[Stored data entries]

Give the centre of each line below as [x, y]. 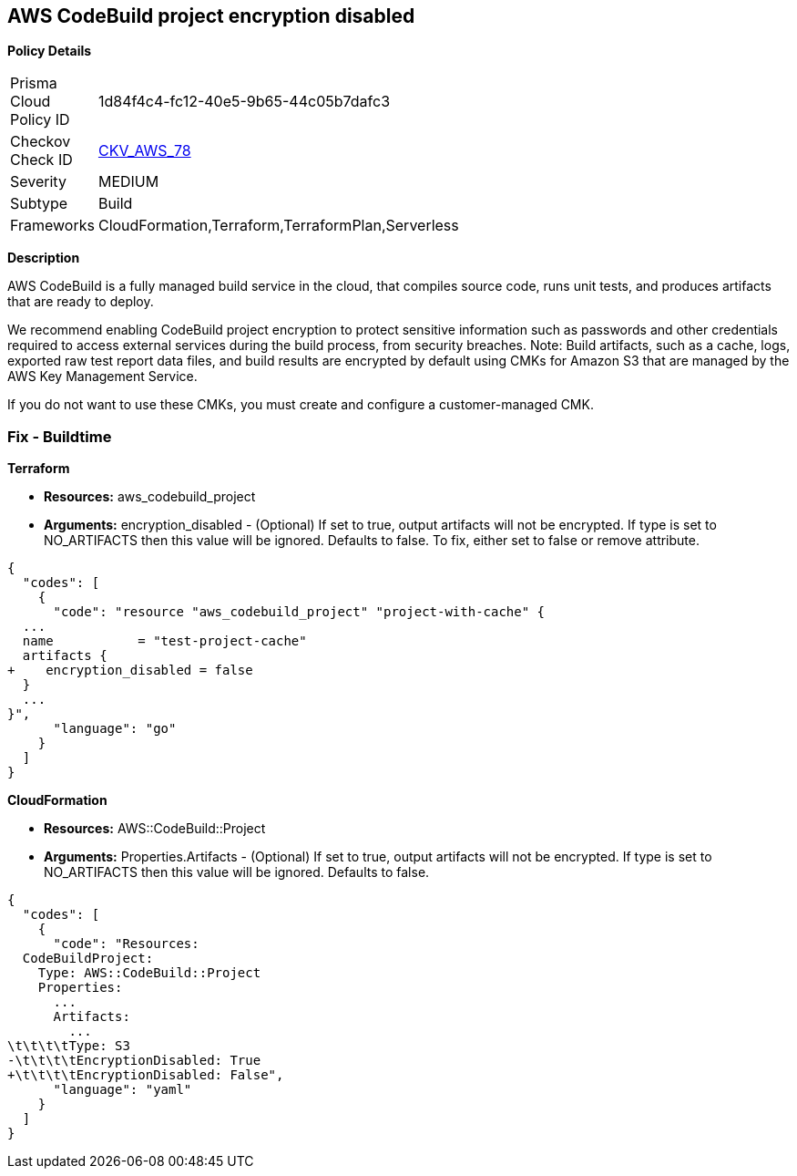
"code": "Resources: [126, 944]
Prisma [34, 83]
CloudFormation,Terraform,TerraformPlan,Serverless [278, 226]
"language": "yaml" [123, 1090]
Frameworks [52, 226]
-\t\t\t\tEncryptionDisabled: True [134, 1061]
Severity [38, 182]
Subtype [39, 204]
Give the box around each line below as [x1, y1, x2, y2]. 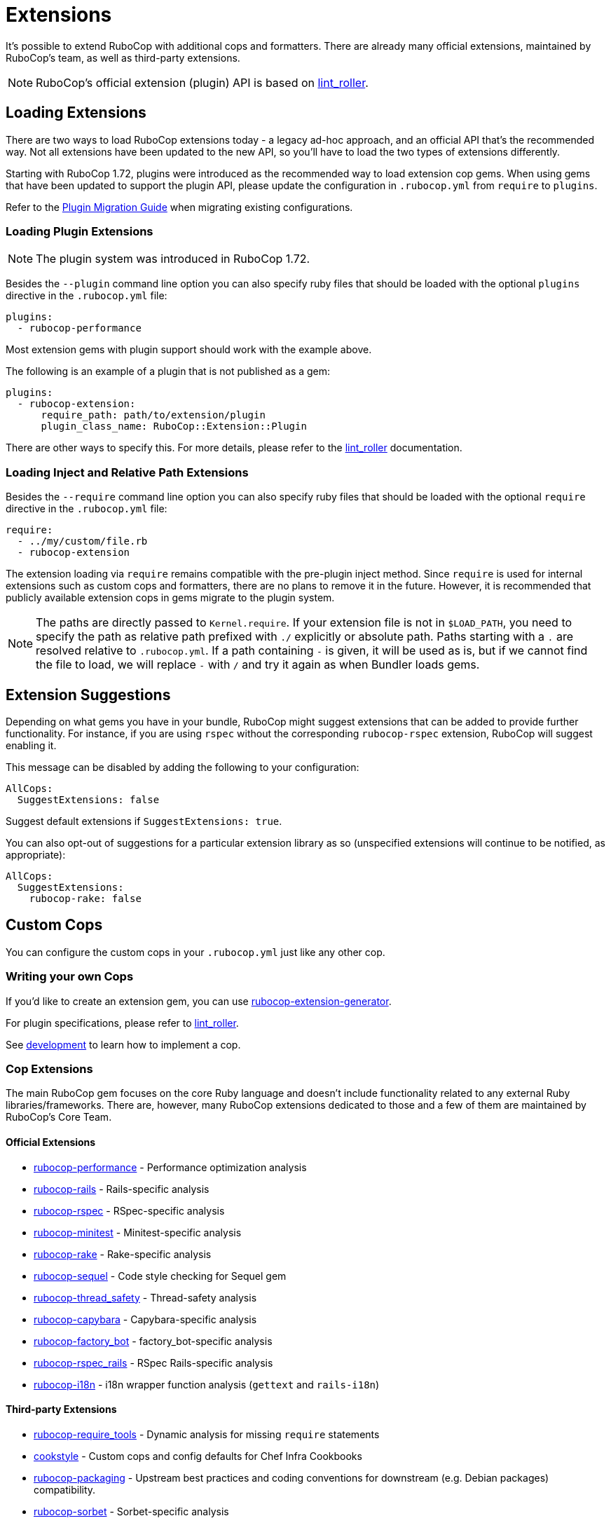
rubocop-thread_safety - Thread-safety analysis [34, 1291, 257, 1304]
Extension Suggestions [6, 685, 171, 704]
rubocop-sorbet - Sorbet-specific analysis [34, 1505, 229, 1517]
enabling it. [6, 739, 57, 751]
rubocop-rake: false [29, 892, 142, 904]
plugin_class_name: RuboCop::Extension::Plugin [41, 421, 307, 432]
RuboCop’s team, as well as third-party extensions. [6, 51, 240, 64]
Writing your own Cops [6, 969, 134, 984]
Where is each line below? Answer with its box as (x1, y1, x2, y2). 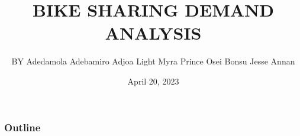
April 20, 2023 (127, 75, 179, 87)
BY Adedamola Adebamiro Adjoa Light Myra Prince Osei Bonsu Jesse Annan (11, 55, 295, 67)
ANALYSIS (105, 21, 202, 45)
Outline (4, 119, 41, 134)
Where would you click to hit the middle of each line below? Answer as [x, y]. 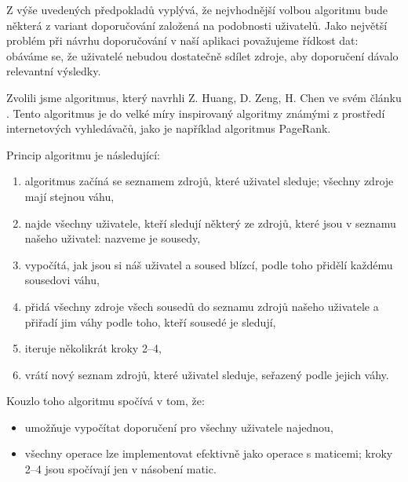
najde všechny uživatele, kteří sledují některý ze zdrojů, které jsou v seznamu [210, 223]
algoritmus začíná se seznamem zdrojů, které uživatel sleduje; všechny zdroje [209, 181]
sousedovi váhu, [62, 280]
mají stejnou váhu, [69, 196]
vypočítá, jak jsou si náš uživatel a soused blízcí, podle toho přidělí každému [209, 264]
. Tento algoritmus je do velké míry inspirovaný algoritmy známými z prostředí [196, 113]
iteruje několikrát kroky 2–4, [93, 348]
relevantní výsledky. [54, 71]
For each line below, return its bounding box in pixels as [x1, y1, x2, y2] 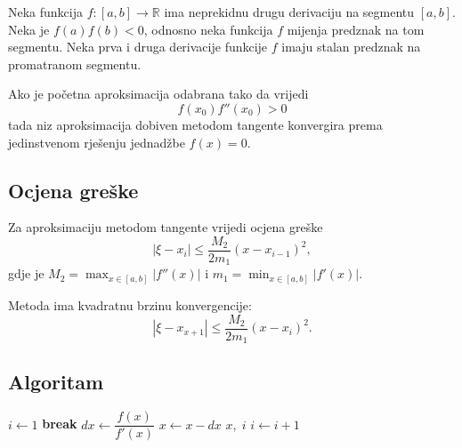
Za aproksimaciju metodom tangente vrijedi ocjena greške [8, 218, 323, 236]
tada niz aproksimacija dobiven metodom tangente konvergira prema [8, 115, 383, 133]
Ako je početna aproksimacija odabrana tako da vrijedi [8, 84, 309, 103]
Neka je [8, 20, 50, 38]
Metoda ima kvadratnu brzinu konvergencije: [8, 295, 252, 314]
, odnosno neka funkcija [143, 20, 273, 38]
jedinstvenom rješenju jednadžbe [8, 132, 185, 151]
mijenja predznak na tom [287, 20, 425, 38]
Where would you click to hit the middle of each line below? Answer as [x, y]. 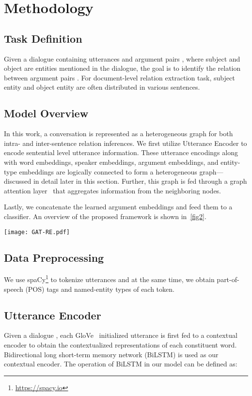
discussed [18, 181]
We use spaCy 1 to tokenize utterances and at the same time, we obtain [109, 279]
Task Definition [43, 38]
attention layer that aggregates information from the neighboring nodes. [113, 190]
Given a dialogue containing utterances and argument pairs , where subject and [122, 58]
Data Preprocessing [54, 257]
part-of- [228, 279]
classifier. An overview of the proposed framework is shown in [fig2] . [105, 216]
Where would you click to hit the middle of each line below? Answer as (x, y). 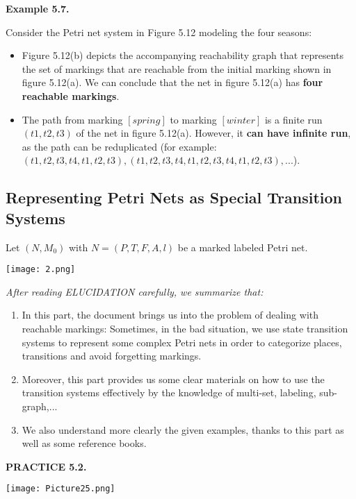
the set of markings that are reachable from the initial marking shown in (177, 68)
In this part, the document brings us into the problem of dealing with (170, 315)
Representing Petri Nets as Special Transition (174, 197)
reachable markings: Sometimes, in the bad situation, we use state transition (185, 328)
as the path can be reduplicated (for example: (119, 146)
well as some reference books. (84, 443)
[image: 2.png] (41, 270)
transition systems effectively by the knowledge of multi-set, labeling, (169, 392)
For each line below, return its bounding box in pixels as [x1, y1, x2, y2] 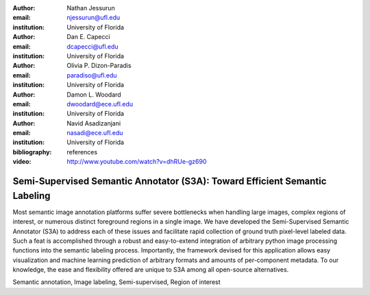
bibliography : [12, 147, 52, 156]
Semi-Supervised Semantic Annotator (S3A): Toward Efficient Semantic [12, 176, 327, 187]
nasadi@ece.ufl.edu [66, 129, 123, 137]
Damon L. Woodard [66, 90, 121, 99]
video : [12, 158, 32, 166]
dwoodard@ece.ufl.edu [66, 99, 134, 108]
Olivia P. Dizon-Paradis [66, 62, 132, 70]
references [66, 147, 98, 156]
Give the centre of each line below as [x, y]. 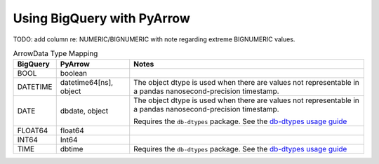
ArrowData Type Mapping [55, 54]
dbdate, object [84, 111]
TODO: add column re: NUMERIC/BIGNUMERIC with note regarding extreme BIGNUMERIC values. [154, 39]
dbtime [72, 149]
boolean [74, 74]
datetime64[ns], [87, 83]
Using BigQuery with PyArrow [102, 18]
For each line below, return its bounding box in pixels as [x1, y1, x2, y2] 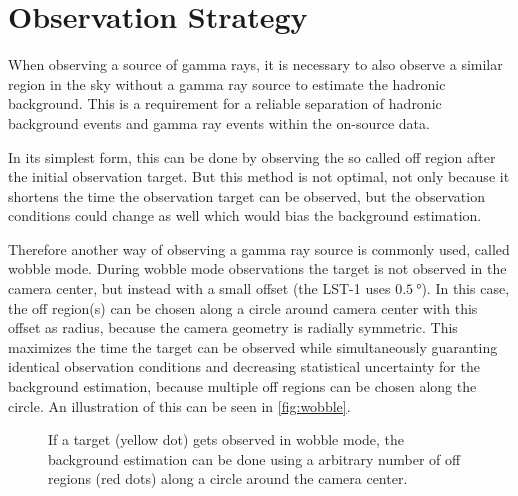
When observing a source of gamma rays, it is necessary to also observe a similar [8, 54, 503, 75]
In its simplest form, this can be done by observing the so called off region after [8, 146, 496, 167]
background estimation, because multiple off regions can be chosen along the [8, 376, 477, 397]
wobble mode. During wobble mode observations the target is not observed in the [8, 258, 507, 279]
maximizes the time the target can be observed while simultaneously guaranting [8, 336, 498, 357]
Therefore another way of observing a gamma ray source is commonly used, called [8, 238, 510, 259]
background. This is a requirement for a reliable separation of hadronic [8, 93, 442, 114]
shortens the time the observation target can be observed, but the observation [8, 185, 485, 206]
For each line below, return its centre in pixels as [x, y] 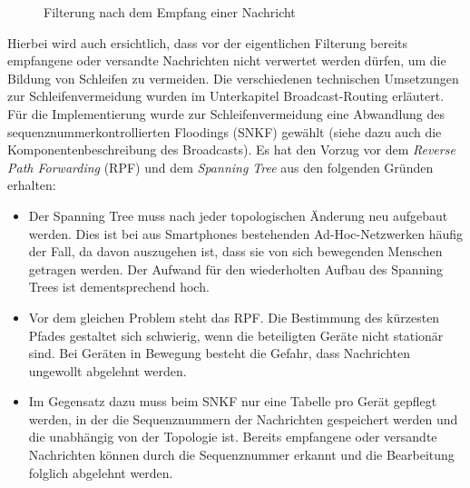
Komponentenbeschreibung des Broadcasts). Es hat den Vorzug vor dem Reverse [231, 149]
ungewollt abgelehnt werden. [108, 370]
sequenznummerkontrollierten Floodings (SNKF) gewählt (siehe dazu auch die [225, 131]
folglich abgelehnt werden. [101, 472]
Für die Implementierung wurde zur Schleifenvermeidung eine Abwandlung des [226, 113]
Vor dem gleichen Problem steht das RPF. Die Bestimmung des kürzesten [234, 317]
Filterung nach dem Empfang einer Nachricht [170, 12]
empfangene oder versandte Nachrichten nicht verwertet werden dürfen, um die [227, 60]
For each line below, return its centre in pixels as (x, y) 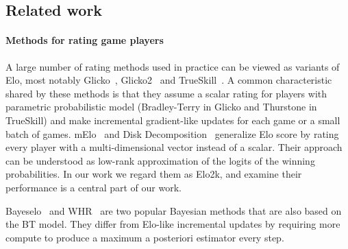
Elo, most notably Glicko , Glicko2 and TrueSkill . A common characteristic (169, 80)
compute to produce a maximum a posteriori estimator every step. (145, 237)
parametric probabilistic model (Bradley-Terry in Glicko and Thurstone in (161, 107)
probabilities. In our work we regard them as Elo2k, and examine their (154, 174)
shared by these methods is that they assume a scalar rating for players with (166, 93)
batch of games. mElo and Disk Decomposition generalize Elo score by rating (172, 133)
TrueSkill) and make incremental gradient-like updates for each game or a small (173, 120)
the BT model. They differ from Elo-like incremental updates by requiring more (173, 224)
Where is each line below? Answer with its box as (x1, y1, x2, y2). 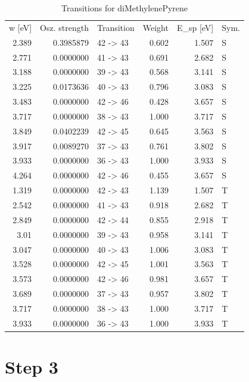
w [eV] (9, 21, 32, 33)
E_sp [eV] (176, 21, 214, 33)
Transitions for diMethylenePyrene (61, 2, 188, 14)
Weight (142, 21, 169, 33)
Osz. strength (40, 21, 89, 33)
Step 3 (5, 355, 58, 378)
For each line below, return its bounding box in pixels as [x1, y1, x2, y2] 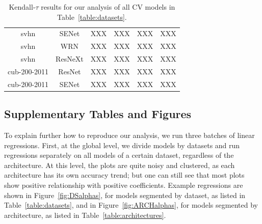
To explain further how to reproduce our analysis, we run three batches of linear [4, 130, 255, 141]
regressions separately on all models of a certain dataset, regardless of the [4, 150, 234, 160]
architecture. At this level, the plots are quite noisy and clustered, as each [4, 159, 235, 170]
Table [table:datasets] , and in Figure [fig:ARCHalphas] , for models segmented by [4, 200, 258, 210]
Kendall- [9, 2, 36, 12]
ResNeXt [56, 53, 84, 64]
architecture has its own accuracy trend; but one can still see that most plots [4, 170, 245, 180]
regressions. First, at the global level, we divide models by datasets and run [4, 139, 240, 150]
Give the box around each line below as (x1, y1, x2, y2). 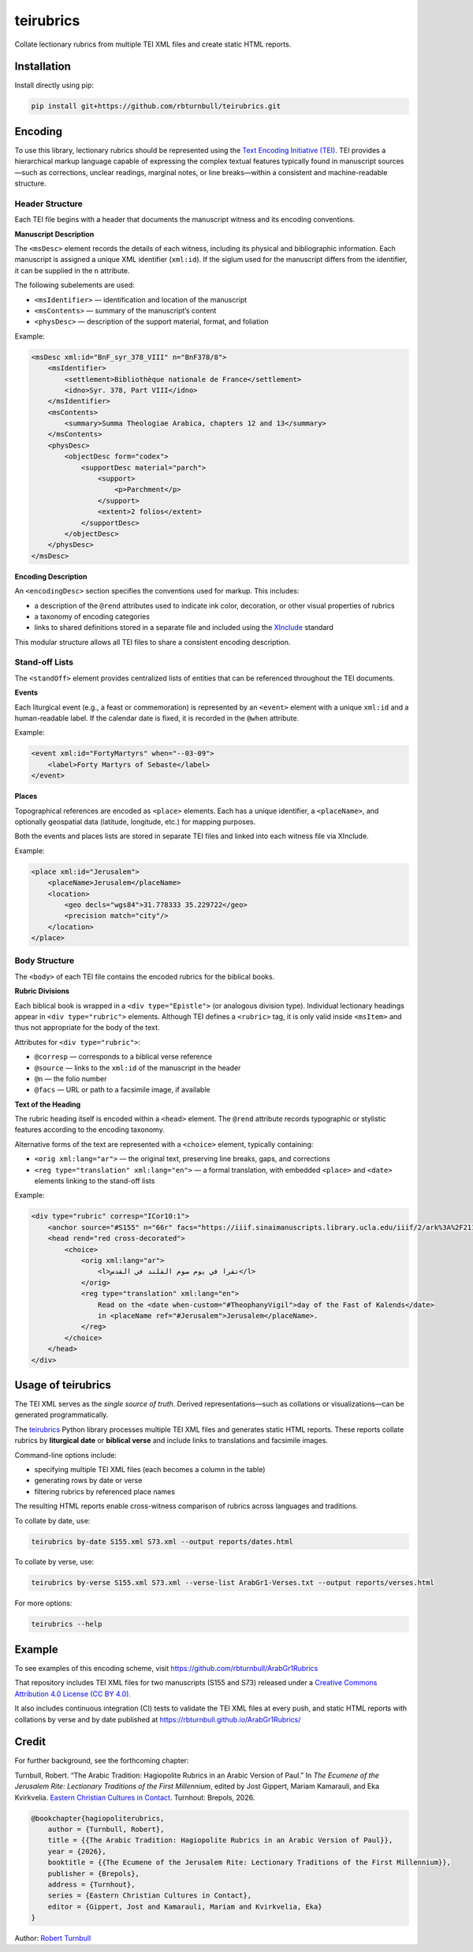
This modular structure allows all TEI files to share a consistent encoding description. (14, 637, 291, 646)
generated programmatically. (14, 1410, 109, 1420)
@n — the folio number (34, 1073, 107, 1083)
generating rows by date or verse (34, 1476, 143, 1486)
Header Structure (14, 198, 83, 209)
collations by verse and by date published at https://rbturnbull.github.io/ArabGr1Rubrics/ (14, 1714, 301, 1724)
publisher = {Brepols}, (47, 1869, 140, 1878)
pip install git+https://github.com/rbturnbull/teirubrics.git (31, 102, 281, 111)
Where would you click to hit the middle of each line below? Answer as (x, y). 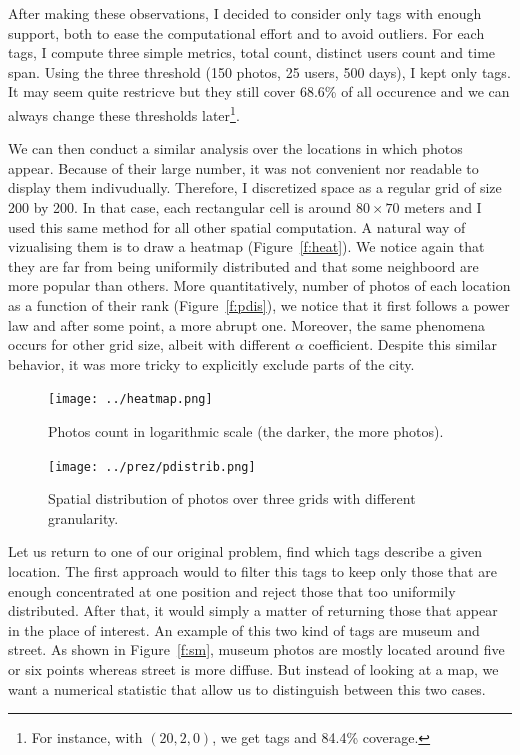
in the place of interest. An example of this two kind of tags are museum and (244, 629)
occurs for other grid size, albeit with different (149, 344)
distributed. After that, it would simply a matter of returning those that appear (253, 610)
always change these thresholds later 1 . (124, 113)
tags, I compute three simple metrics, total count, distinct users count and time (252, 52)
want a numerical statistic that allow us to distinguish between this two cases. (247, 688)
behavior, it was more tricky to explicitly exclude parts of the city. (211, 363)
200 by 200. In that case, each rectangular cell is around (180, 207)
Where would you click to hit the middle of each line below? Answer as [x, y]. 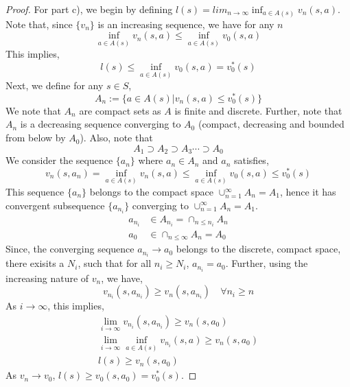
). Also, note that [116, 138]
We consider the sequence [59, 160]
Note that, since [39, 24]
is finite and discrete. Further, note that [258, 110]
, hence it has [308, 192]
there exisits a [35, 263]
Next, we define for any [55, 85]
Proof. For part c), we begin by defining [89, 9]
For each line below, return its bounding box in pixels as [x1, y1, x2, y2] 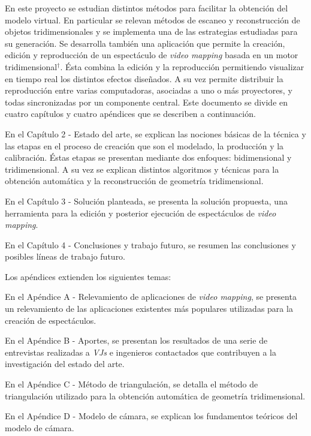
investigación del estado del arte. [5, 357, 125, 370]
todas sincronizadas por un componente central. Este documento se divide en [5, 95, 288, 108]
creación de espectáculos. [5, 314, 96, 326]
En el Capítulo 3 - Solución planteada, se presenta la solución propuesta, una [5, 194, 288, 207]
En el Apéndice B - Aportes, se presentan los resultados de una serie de [5, 334, 268, 347]
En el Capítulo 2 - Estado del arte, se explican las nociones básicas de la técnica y [5, 127, 306, 140]
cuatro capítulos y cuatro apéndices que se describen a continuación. [5, 107, 256, 120]
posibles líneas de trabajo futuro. [5, 250, 126, 263]
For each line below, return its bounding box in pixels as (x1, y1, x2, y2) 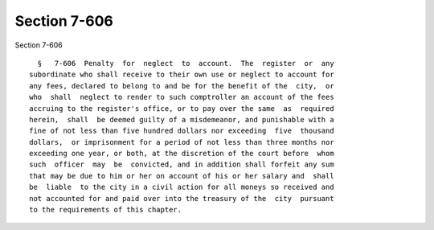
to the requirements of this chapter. (29, 205, 182, 215)
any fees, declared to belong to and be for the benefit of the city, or (29, 81, 334, 90)
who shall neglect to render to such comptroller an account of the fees (29, 92, 334, 102)
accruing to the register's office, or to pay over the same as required (29, 104, 334, 113)
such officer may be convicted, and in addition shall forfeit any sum (29, 160, 334, 169)
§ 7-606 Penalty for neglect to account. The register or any (37, 59, 334, 68)
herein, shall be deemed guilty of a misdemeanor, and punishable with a (29, 115, 334, 124)
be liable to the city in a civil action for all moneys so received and (29, 183, 334, 192)
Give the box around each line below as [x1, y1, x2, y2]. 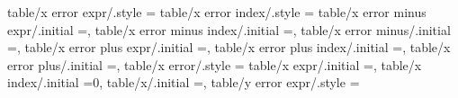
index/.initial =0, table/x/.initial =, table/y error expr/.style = [7, 73, 360, 92]
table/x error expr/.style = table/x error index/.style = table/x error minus [7, 3, 427, 21]
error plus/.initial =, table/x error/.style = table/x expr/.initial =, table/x [7, 55, 422, 74]
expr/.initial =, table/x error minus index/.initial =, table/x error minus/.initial [7, 20, 451, 39]
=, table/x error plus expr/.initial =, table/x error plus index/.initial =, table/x [7, 38, 451, 57]

WHAT TO PRODUCE | Although the records above contain pictures, the copy must not; set down exactly the lines from the one with "there exisits a [35, 263]" up to and including the one with "herein, shall be".

RESPONSE AREA |
there exisits a [35, 263]
Next, we define for any [55, 85]
Proof. For part c), we begin by defining [89, 9]
For each line below, return its bounding box in pixels as [x1, y1, x2, y2] 
investigación del estado del arte. [5, 357, 125, 370]
todas sincronizadas por un componente central. Este documento se divide en [5, 95, 288, 108]
creación de espectáculos. [5, 314, 96, 326]
En el Capítulo 3 - Solución planteada, se presenta la solución propuesta, una [5, 194, 288, 207]
En el Apéndice B - Aportes, se presentan los resultados de una serie de [5, 334, 268, 347]
En el Capítulo 2 - Estado del arte, se explican las nociones básicas de la técnica y [5, 127, 306, 140]
cuatro capítulos y cuatro apéndices que se describen a continuación. [5, 107, 256, 120]
posibles líneas de trabajo futuro. [5, 250, 126, 263]
For each line below, return its bounding box in pixels as (x1, y1, x2, y2) 
to the requirements of this chapter. (29, 205, 182, 215)
any fees, declared to belong to and be for the benefit of the city, or (29, 81, 334, 90)
who shall neglect to render to such comptroller an account of the fees (29, 92, 334, 102)
accruing to the register's office, or to pay over the same as required (29, 104, 334, 113)
such officer may be convicted, and in addition shall forfeit any sum (29, 160, 334, 169)
§ 7-606 Penalty for neglect to account. The register or any (37, 59, 334, 68)
herein, shall be deemed guilty of a misdemeanor, and punishable with a (29, 115, 334, 124)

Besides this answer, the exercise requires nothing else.